Are these reasonable figures to go off????

I also worked out my calories via the 'diet for begginers' link on this site and the figures were more like 4300 calories????

Any suggestions as to where i should be roughly aiming for as the two differ quite alot, cheers:thumb:


----------



## dtlv (Jul 24, 2009)

Those figures both seem a lot to me for a lean bulk... a rough calorie calculation I like for lean bulking based on LBM rather than total BM is lean mass in kg x 45... so in your case:

76.6 x 44= 3370.4 kcals

Unless extremely active on top of the weight training, I can only see daily kcals above around 3500 adding considerable fat to someone with an LBM similar to yours. If that's not a problem then fine, but if you want to stay lean I wouldn't go that high.


----------



## rick84 (May 11, 2008)

Which is exactly whats happening, BF has shot from 12% to 16%. How would u recommend splitting the macro's down for best result??

Appreciate the reply fella, cheers.


----------



## rs007 (May 28, 2007)

Look, there is a lot of room for different opinion on this - but one thing no one can argue with, is that calorie requirements are determined by activity.

So, with that in mind, you CANT use a template for anything other than a (very very VERY) rough guide.

You could take two physically identical guys and put them on your outline above. One guy doesnt work tho, and sits on his ar$e all day, only activity he has, is when he goes to the gym 3x per week.

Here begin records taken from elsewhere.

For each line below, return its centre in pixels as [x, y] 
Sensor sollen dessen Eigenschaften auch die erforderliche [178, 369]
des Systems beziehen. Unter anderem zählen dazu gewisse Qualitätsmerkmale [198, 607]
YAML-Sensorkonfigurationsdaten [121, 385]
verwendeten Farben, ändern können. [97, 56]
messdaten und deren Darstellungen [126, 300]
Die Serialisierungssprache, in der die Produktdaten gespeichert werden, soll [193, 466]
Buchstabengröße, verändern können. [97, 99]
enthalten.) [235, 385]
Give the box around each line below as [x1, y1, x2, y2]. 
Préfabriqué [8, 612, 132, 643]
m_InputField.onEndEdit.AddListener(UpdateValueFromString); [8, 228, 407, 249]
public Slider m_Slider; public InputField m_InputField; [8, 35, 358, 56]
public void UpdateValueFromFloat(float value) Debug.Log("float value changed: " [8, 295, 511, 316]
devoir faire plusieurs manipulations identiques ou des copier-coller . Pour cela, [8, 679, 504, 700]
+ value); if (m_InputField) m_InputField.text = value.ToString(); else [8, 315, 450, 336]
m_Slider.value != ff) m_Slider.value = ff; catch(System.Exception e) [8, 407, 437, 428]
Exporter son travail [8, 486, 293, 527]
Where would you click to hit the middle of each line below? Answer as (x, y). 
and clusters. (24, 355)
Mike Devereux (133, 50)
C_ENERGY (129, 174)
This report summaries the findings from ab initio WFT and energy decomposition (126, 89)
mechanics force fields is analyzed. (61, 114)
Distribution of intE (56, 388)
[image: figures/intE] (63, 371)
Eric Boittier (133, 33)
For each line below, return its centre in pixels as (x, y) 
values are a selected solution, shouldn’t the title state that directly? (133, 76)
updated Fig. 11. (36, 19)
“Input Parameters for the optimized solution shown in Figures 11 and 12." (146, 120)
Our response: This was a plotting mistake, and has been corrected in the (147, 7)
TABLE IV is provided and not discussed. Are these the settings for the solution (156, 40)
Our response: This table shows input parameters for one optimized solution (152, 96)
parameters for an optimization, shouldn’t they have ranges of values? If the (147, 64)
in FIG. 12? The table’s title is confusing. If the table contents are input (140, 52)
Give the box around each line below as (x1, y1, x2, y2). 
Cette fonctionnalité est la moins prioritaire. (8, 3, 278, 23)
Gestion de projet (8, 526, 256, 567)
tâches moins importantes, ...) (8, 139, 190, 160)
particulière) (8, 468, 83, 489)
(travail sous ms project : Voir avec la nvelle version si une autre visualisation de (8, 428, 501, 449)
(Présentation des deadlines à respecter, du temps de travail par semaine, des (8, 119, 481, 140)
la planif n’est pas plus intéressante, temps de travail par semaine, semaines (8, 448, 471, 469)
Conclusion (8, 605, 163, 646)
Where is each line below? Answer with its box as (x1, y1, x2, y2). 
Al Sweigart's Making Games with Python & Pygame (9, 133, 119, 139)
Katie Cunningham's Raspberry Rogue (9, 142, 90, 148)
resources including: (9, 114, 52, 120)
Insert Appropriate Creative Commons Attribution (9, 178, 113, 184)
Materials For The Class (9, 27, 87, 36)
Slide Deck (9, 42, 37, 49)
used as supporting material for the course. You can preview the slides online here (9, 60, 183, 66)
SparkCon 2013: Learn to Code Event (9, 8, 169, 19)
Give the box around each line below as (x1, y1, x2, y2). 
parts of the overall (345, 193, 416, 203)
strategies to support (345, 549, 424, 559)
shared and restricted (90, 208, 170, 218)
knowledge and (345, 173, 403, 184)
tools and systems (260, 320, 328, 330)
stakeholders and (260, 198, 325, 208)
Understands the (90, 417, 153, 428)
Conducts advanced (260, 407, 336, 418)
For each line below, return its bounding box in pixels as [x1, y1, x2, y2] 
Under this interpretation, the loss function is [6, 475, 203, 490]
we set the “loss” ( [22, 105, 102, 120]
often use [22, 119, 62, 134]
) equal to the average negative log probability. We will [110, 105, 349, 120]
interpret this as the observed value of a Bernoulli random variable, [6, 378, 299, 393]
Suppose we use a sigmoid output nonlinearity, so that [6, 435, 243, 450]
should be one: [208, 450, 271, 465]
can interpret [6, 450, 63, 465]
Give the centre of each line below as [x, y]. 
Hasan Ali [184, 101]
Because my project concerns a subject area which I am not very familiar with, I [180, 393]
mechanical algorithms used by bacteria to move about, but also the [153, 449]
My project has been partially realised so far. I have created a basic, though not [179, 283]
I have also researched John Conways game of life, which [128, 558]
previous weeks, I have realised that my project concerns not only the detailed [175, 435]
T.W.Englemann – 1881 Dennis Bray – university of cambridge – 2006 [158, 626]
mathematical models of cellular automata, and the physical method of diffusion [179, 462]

His twin is the opposite, works a physical job (building site labourer say), takes all the over time he can get, doesnt own a car, so walks a good part of the way to work, and his missus is a fat lazy cow so when he gets in from working his long shifts, he has to make his own tea, then run about after the kids.

It is perfectly conciveable that guy 1 will get fat very quick, and guy 2 won't gain any wieght at all - might even lose.

And this is without taking possible differences in individual metabolism into account in real life.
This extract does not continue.